> [Input for this task]
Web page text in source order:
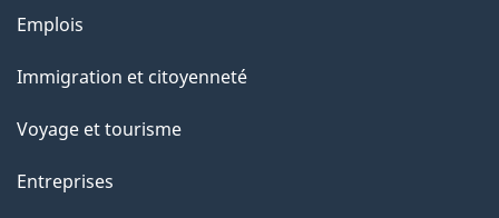
l
a
a
g
Thèmes
sujets
Emplois
Immigration et citoyenneté
Voyage et tourisme
Entreprises
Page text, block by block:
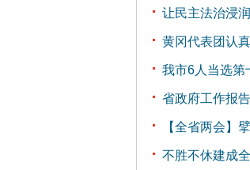
让民主法治浸
黄冈代表团认
我市6人当选第
省政府工作报
【全省两会】
不胜不休建成
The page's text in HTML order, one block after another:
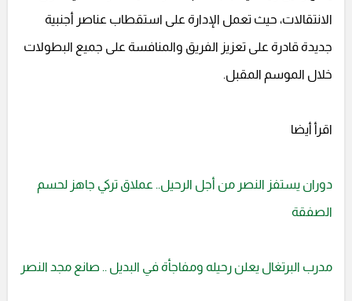
الانتقالات، حيث تعمل الإدارة على استقطاب عناصر أجنبية
جديدة قادرة على تعزيز الفريق والمنافسة على جميع البطولات
خلال الموسم المقبل.
اقرأ أيضا
دوران يستفز النصر من أجل الرحيل.. عملاق تركي جاهز لحسم
الصفقة
مدرب البرتغال يعلن رحيله ومفاجأة في البديل .. صانع مجد النصر
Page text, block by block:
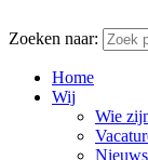
Zoeken naar:
Home
Wij
Wie
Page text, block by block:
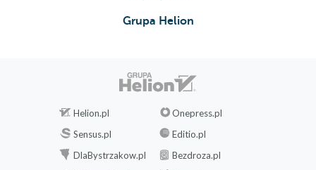
Skłon boczny górnych kręgów szyjnych z podparciem
Ćwiczenie na górne kręgi szyjne
Mobilizacja przejścia szyjno-piersiowego na leżąco
Skłon boczny kręgów szyjnych na leżąco
Ruch obrotowy głowy na leżąco
Pozycja odciążająca odcinek szyjny
Grupa Helion
Helion.pl
Onepress.pl
Sensus.pl
Editio.pl
DlaBystrzakow.pl
Bezdroza.pl
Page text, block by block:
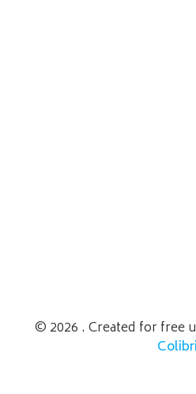
© 2026 . Created for free
Colibri
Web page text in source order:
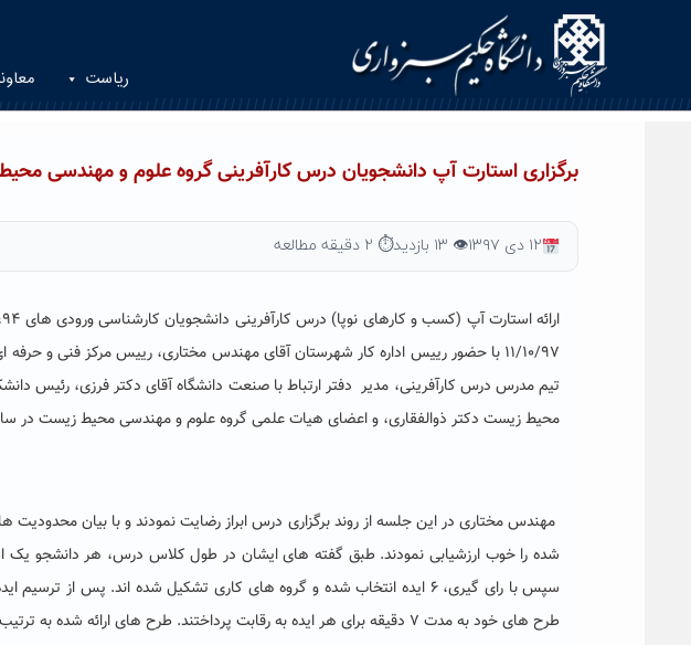
ریاست
برگزاری استارت آپ دانشجویان درس کارآفرینی گروه علوم و مهندسی
۱۲ دی ۱۳۹۷ 👁 ۱۳ بازدید ⏱ ۲ دقیقه مطالعه
۱۱/۱۰/۹۷ با حضور رییس اداره کار شهرستان آقای مهندس مختاری، رییس مرکز فنی و
تیم مدرس درس کارآفرینی، مدیر دفتر ارتباط با صنعت دانشگاه آقای دکتر فرزی، رئیس
محیط زیست دکتر ذوالفقاری، و اعضای هیات علمی گروه علوم و مهندسی محیط زیست در
مهندس مختاری در این جلسه از روند برگزاری درس ابراز رضایت نمودند و با بیان
شده را خوب ارزشیابی نمودند. طبق گفته های ایشان در طول کلاس درس، هر دانشجو یک
سپس با رای گیری، ۶ ایده انتخاب شده و گروه های کاری تشکیل شده اند. پس از
طرح های خود به مدت ۷ دقیقه برای هر ایده به رقابت پرداختند. طرح های ارائه شده به ترتیب زیر عنوان های اول تا ششم را دریافت کردند:
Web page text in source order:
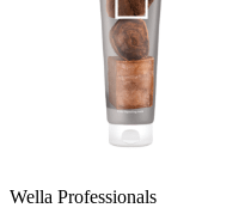
Wella Professionals
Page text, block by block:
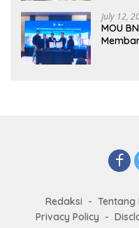
July 12,
MOU
Redaksi Tentang
Privacy Policy
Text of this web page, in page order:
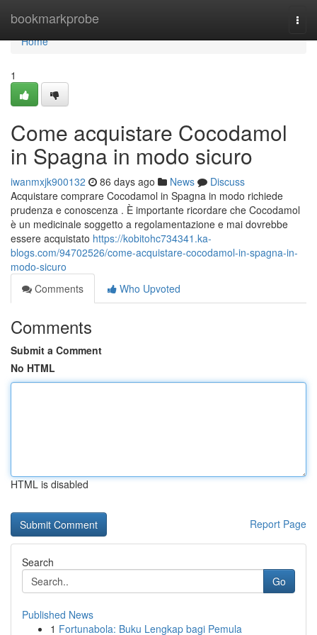
bookmarkprobe
Home
Home
1
Come acquistare Cocodamol
in Spagna in modo sicuro
iwanmxjk900132 86 days ago News
Discuss
Acquistare comprare Cocodamol in Spagna in modo richiede
prudenza e conoscenza . È importante ricordare che Cocodamol
è un medicinale soggetto a regolamentazione e mai dovrebbe
essere acquistato https://kobitohc734341.ka-
blogs.com/94702526/come-acquistare-cocodamol-in-spagna-in-
modo-sicuro
Comments
Who Upvoted
Comments
Submit a Comment
No HTML
HTML is disabled
Report Page
Search
Go
Published News
1 Fortunabola: Buku Lengkap bagi Pemula
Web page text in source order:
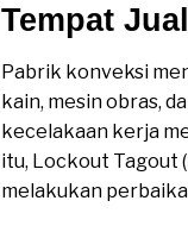
Tempat
Pabrik konveksi
kain, mesin obras,
kecelakaan kerja
itu, Lockout Tagout
melakukan
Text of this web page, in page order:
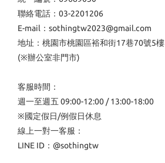
聯絡電話：03-2201206
E-mail：sothingtw2023@gmail.com
地址：桃園市桃園區裕和街17巷70號5樓
(※辦公室非門市)
客服時間：
週一至週五 09:00-12:00 / 13:00-18:00
※國定假日/例假日休息
線上一對一客服：
LINE ID： @sothingtw
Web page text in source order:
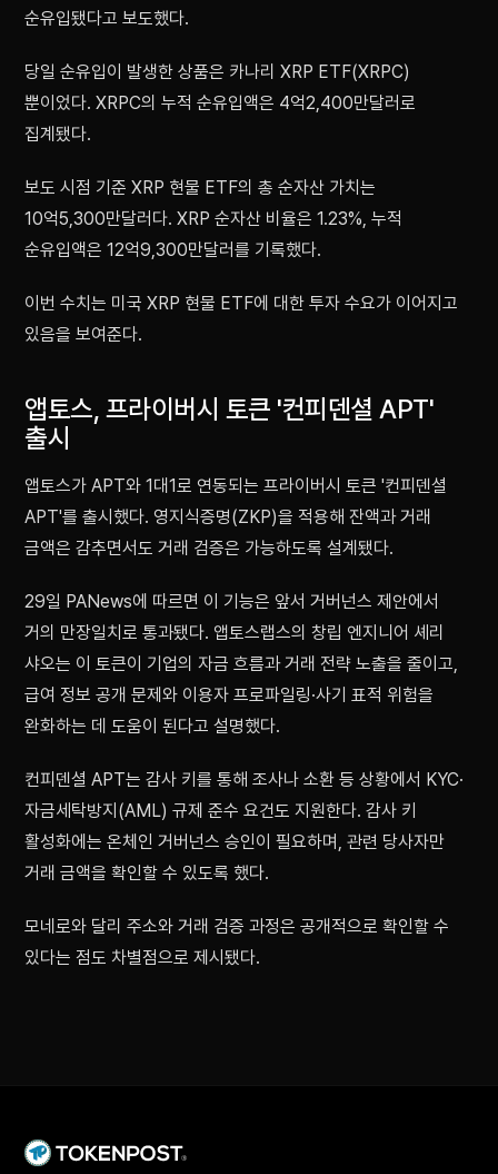
순유입됐다고 보도했다.
당일 순유입이 발생한 상품은 카나리 XRP ETF(XRPC)
뿐이었다. XRPC의 누적 순유입액은 4억2,400만달러로
집계됐다.
보도 시점 기준 XRP 현물 ETF의 총 순자산 가치는
10억5,300만달러다. XRP 순자산 비율은 1.23%, 누적
순유입액은 12억9,300만달러를 기록했다.
이번 수치는 미국 XRP 현물 ETF에 대한 투자 수요가 이어지고
있음을 보여준다.
앱토스, 프라이버시 토큰 '컨피덴셜 APT'
출시
앱토스가 APT와 1대1로 연동되는 프라이버시 토큰 '컨피덴셜
APT'를 출시했다. 영지식증명(ZKP)을 적용해 잔액과 거래
금액은 감추면서도 거래 검증은 가능하도록 설계됐다.
29일 PANews에 따르면 이 기능은 앞서 거버넌스 제안에서
거의 만장일치로 통과됐다. 앱토스랩스의 창립 엔지니어 셰리
샤오는 이 토큰이 기업의 자금 흐름과 거래 전략 노출을 줄이고,
급여 정보 공개 문제와 이용자 프로파일링·사기 표적 위험을
완화하는 데 도움이 된다고 설명했다.
컨피덴셜 APT는 감사 키를 통해 조사나 소환 등 상황에서 KYC·
자금세탁방지(AML) 규제 준수 요건도 지원한다. 감사 키
활성화에는 온체인 거버넌스 승인이 필요하며, 관련 당사자만
거래 금액을 확인할 수 있도록 했다.
모네로와 달리 주소와 거래 검증 과정은 공개적으로 확인할 수
있다는 점도 차별점으로 제시됐다.
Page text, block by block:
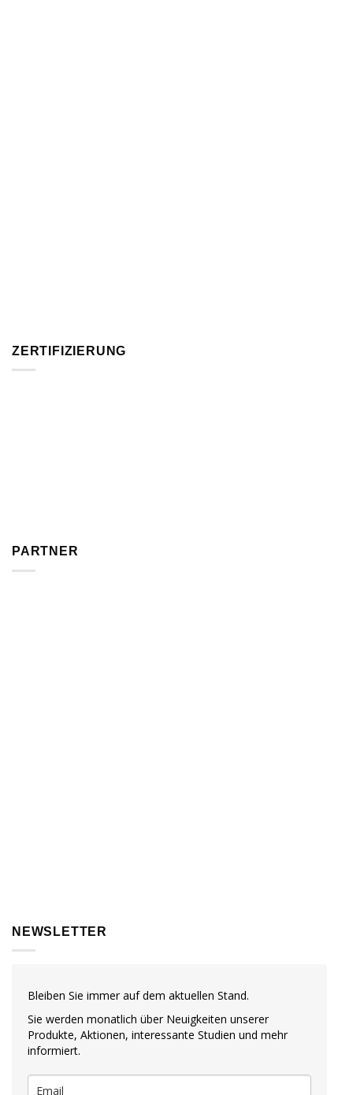
ZERTIFIZIERUNG
PARTNER
NEWSLETTER
Bleiben Sie immer auf dem aktuellen Stand.
Sie werden monatlich über Neuigkeiten unserer
Produkte, Aktionen, interessante Studien und mehr
informiert.
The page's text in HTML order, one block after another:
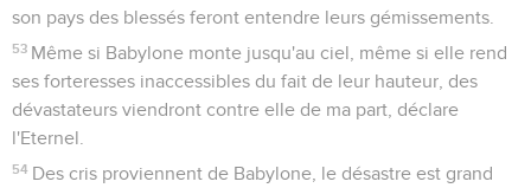
son pays des blessés feront entendre leurs gémissements.
53 Même si Babylone monte jusqu'au ciel, même si elle rend
ses forteresses inaccessibles du fait de leur hauteur, des
dévastateurs viendront contre elle de ma part, déclare
l'Eternel.
54 Des cris proviennent de Babylone, le désastre est grand
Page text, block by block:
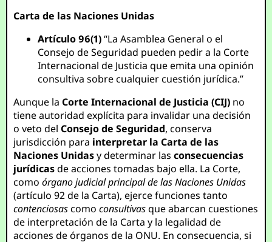
Carta de las Naciones Unidas
Artículo 96(1)“La Asamblea General o el
Consejo de Seguridad pueden pedir a la Corte
Internacional de Justicia que emita una opinión
consultiva sobre cualquier cuestión jurídica.”
Aunque laCorte Internacional de Justicia (CIJ) no
tiene autoridad explícita para invalidar una decisión
o veto delConsejo de Seguridad, conserva
jurisdicción para interpretar la Carta de las
Naciones Unidasy determinar lasconsecuencias
jurídicasde acciones tomadas bajo ella. La Corte,
comoórgano judicial principal de las Naciones Unidas
(artículo 92 de la Carta), ejerce funciones tanto
contenciosascomoconsultivasque abarcan cuestiones
de interpretación de la Carta y la legalidad de
acciones de órganos de la ONU. En consecuencia, si
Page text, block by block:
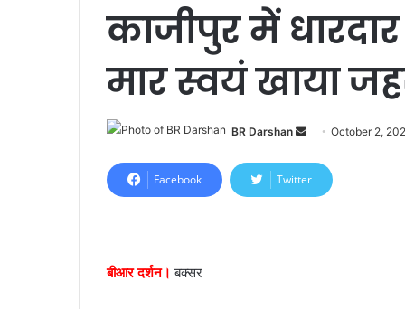
काजीपुर में
मार स्वयं खाया
BR Darshan
n
d
October 2,
Facebook Twitter
बीआर दर्शन। बक्सर
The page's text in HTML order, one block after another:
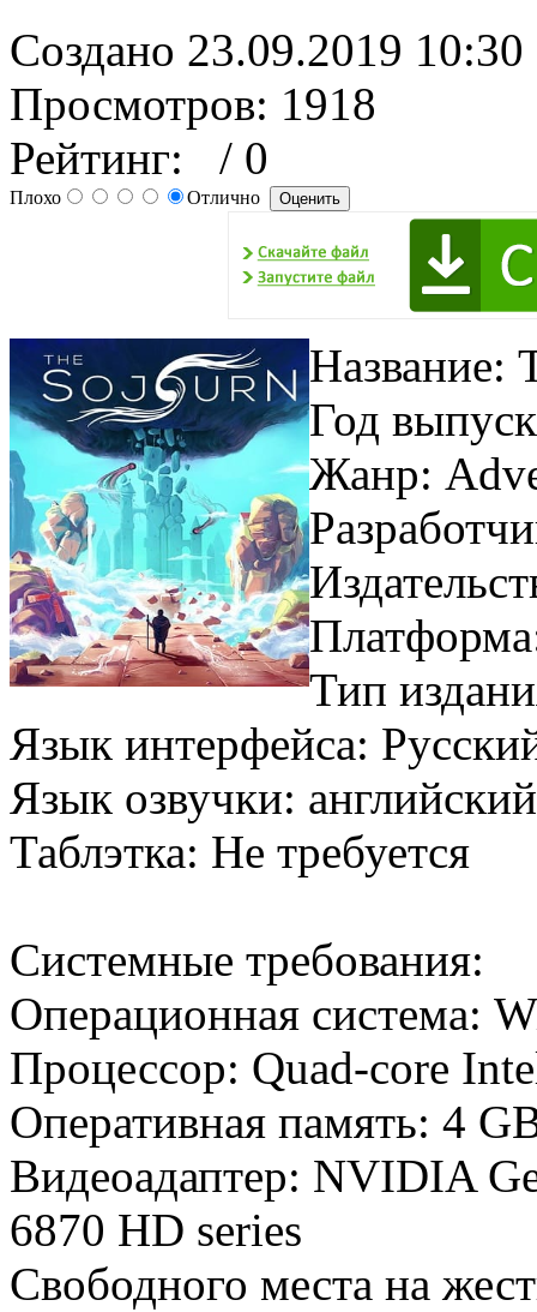
Создано 23.09.2019 10:30
Просмотров: 1918
Рейтинг:
/ 0
Плохо Отлично
Название:
Год
Жанр:
Тип
Язык интерфейса:
Язык озвучки:
Таблэтка: Не требуется
Системные требования:
Операционная система:
Процессор: Quad-core
Оперативная память: 4
Видеоадаптер: NVIDIA
6870 HD series
Свободного места на

> [What to do] Look above for the line with "있다는 점도 차별점으로 제시됐다.", then give again exactly every line from there through the line with "Naciones Unidasy determinar lasconsecuencias", skipping the pictures.

> [Answer for the task]
있다는 점도 차별점으로 제시됐다.
Page text, block by block:
ZERTIFIZIERUNG
PARTNER
NEWSLETTER
Bleiben Sie immer auf dem aktuellen Stand.
Sie werden monatlich über Neuigkeiten unserer
Produkte, Aktionen, interessante Studien und mehr
informiert.
The page's text in HTML order, one block after another:
son pays des blessés feront entendre leurs gémissements.
53 Même si Babylone monte jusqu'au ciel, même si elle rend
ses forteresses inaccessibles du fait de leur hauteur, des
dévastateurs viendront contre elle de ma part, déclare
l'Eternel.
54 Des cris proviennent de Babylone, le désastre est grand
Page text, block by block:
Carta de las Naciones Unidas
Artículo 96(1)“La Asamblea General o el
Consejo de Seguridad pueden pedir a la Corte
Internacional de Justicia que emita una opinión
consultiva sobre cualquier cuestión jurídica.”
Aunque laCorte Internacional de Justicia (CIJ) no
tiene autoridad explícita para invalidar una decisión
o veto delConsejo de Seguridad, conserva
jurisdicción para interpretar la Carta de las
Naciones Unidasy determinar lasconsecuencias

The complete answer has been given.